The molecule (Fig. 1) crystallizes in the low symmetry space group P1. The imine bond lengths, 1.2813 (18) and 1.2784 (19) Å, are as expected, however, N atoms significantly deviate from trigonality. Large C═N—C angles are observed, 127.61 (12) and 123.09 (13)°, probably because of the steric repulsion between the central benzophenone benzene rings and the diphenylmethylene groups. The central benzophenone displays a twisted conformation, the dihedral angle between benzene rings being 54.49 (5)°. This value is indeed close to that reported for benzophenone, 56° (orthorhombic phase, Fleischer et al., 1968) or 64° (metastable monoclinic phase, Kutzke et al., 2000).

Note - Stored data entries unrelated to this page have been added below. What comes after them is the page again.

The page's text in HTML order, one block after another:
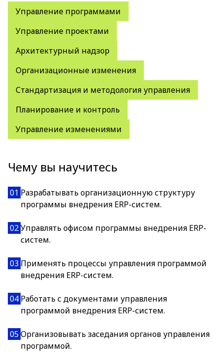
Управление программами
Управление проектами
Архитектурный надзор
Организационные изменения
Стандартизация и методология управления
Планирование и контроль
Управление изменениями
Чему вы научитесь
01 Разрабатывать организационную структуру
программы внедрения ERP-систем.
02Управлять офисом программы внедрения ERP-
систем.
03 Применять процессы управления программой
внедрения ERP-систем.
04 Работать с документами управления
программой внедрения ERP-систем.
05Организовывать заседания органов управления
программой.
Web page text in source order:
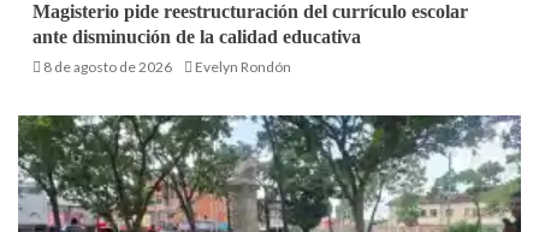
Magisterio pide reestructuración del currículo escolar
ante disminución de la calidad educativa
8 de agosto de 2026 Evelyn Rondón
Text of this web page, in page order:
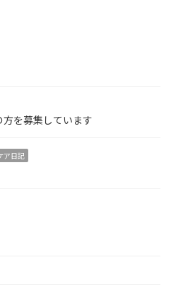
を募集しています
ア日記
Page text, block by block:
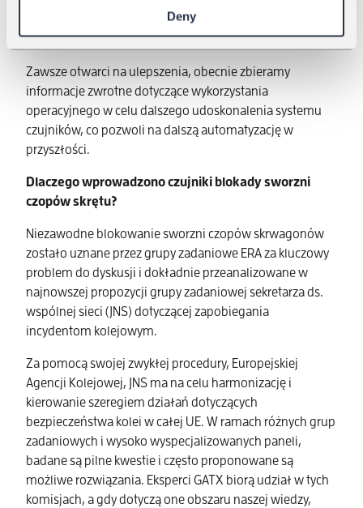
Deny
bezpieczeństwa do obecnych kontroli wizualnych
sworzni czopów skrętu.”
Zawsze otwarci na ulepszenia, obecnie zbieramy
informacje zwrotne dotyczące wykorzystania
operacyjnego w celu dalszego udoskonalenia systemu
czujników, co pozwoli na dalszą automatyzację w
przyszłości.
Dlaczego wprowadzono czujniki blokady sworzni
czopów skrętu?
Niezawodne blokowanie sworzni czopów skrwagonów
zostało uznane przez grupy zadaniowe ERA za kluczowy
problem do dyskusji i dokładnie przeanalizowane w
najnowszej propozycji grupy zadaniowej sekretarza ds.
wspólnej sieci (JNS) dotyczącej zapobiegania
incydentom kolejowym.
Za pomocą swojej zwykłej procedury, Europejskiej
Agencji Kolejowej, JNS ma na celu harmonizację i
kierowanie szeregiem działań dotyczących
bezpieczeństwa kolei w całej UE. W ramach różnych grup
zadaniowych i wysoko wyspecjalizowanych paneli,
badane są pilne kwestie i często proponowane są
możliwe rozwiązania. Eksperci GATX biorą udział w tych
komisjach, a gdy dotyczą one obszaru naszej wiedzy,
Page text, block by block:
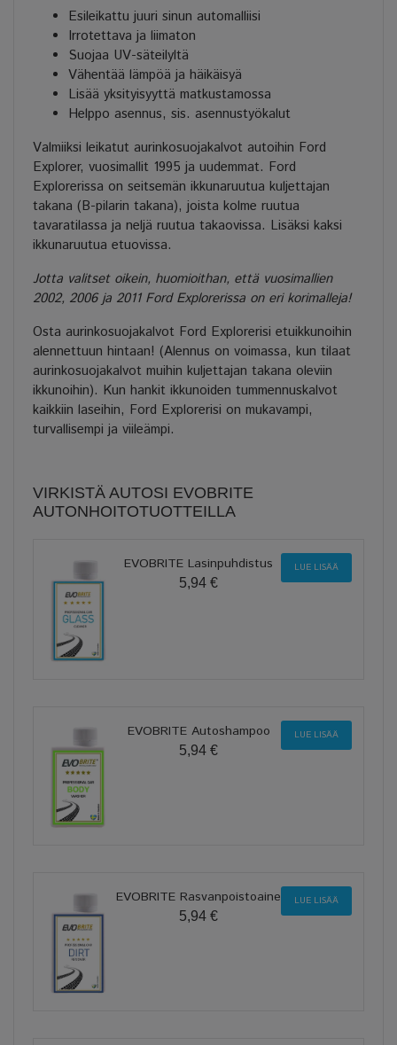
Esileikattu juuri sinun automalliisi
Irrotettava ja liimaton
Suojaa UV-säteilyltä
Vähentää lämpöä ja häikäisyä
Lisää yksityisyyttä matkustamossa
Helppo asennus, sis. asennustyökalut
Valmiiksi leikatut aurinkosuojakalvot autoihin Ford
Explorer, vuosimallit 1995 ja uudemmat. Ford
Explorerissa on seitsemän ikkunaruutua kuljettajan
takana (B-pilarin takana), joista kolme ruutua
tavaratilassa ja neljä ruutua takaovissa. Lisäksi kaksi
ikkunaruutua etuovissa.
Jotta valitset oikein, huomioithan, että vuosimallien
2002, 2006 ja 2011 Ford Explorerissa on eri korimalleja!
Osta aurinkosuojakalvot Ford Explorerisi etuikkunoihin
alennettuun hintaan! (Alennus on voimassa, kun tilaat
aurinkosuojakalvot muihin kuljettajan takana oleviin
ikkunoihin). Kun hankit ikkunoiden tummennuskalvot
kaikkiin laseihin, Ford Explorerisi on mukavampi,
turvallisempi ja viileämpi.
VIRKISTÄ AUTOSI EVOBRITE
AUTONHOITOTUOTTEILLA
EVOBRITE Lasinpuhdistus
5,94 €
LUE LISÄÄ
EVOBRITE Autoshampoo
5,94 €
LUE LISÄÄ
EVOBRITE Rasvanpoistoaine
5,94 €
LUE LISÄÄ
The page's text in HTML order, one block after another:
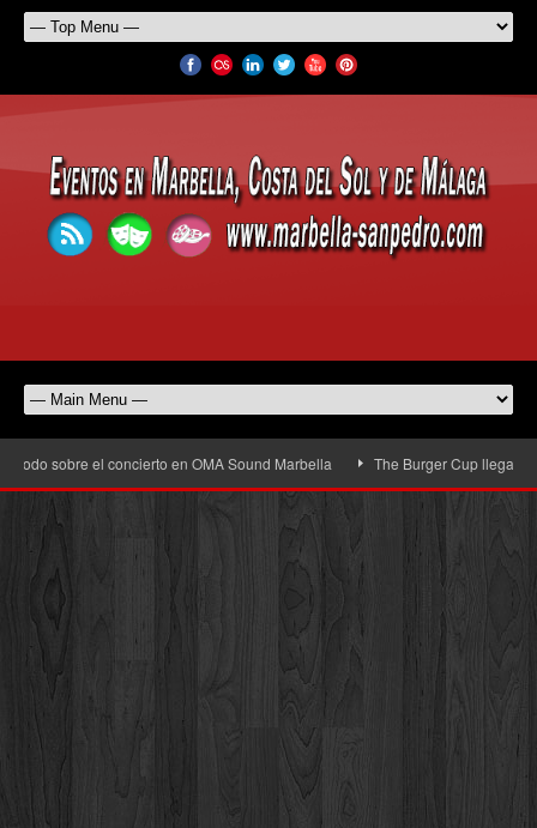
el concierto en OMA Sound Marbella The Burger Cup llega a San
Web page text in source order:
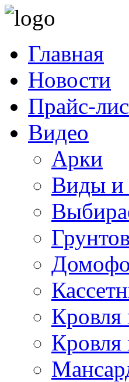
Главная
Новости
Прайс-
Видео
Арки
Виды и
Кровля
Кровля
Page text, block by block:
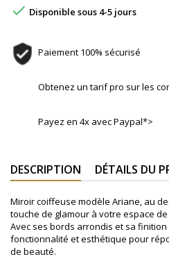
 Disponible sous 4-5 jours
Paiement 100% sécurisé
Obtenez un tarif pro sur les
Payez en 4x avec Paypal*>
DESCRIPTION DÉTAILS DU
Miroir coiffeuse modèle Ariane, au
touche de glamour à votre espace
Avec ses bords arrondis et sa
fonctionnalité et esthétique pour
de beauté.
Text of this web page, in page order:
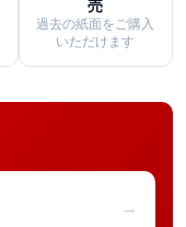
売
過去の紙面をご購入
いただけます
→

This conformation avoids any intramolecular H···H contacts. In the same way, diphenyl groups bonded to imine C atoms are twisted, by 71.83 (6)° (diphenyl group at C9) and 67.64 (5)° (diphenyl group at C29). These angles are common for diphenylimino-containing organics (range of angles retrieved from the CSD : 57 to 90°; CSD, version 5.31 with all updates; Bruno et al., 2002).
As a whole, the six rings in the molecule seem to be randomly oriented. This chaotic arrangement is consistent with the low crystal symmetry, and does not favor π···π or C—H···π interactions in the crystal structure. For example, the shortest intermolecular separation between centroids of two rings is 4.45 Å. The calculated packing index is indeed low for this polyphenyl molecule, 0.672. A search in the CSD for organic molecules containing the Ph2C═N fragment shows that more densely packed crystals in this class of compounds are scarce. For 151 hits, only two structures present symmetry-related diphenylimino groups with phenyl rings separated by less than 3.9 Å (Appel et al., 1985; Buhmann et al., 1993).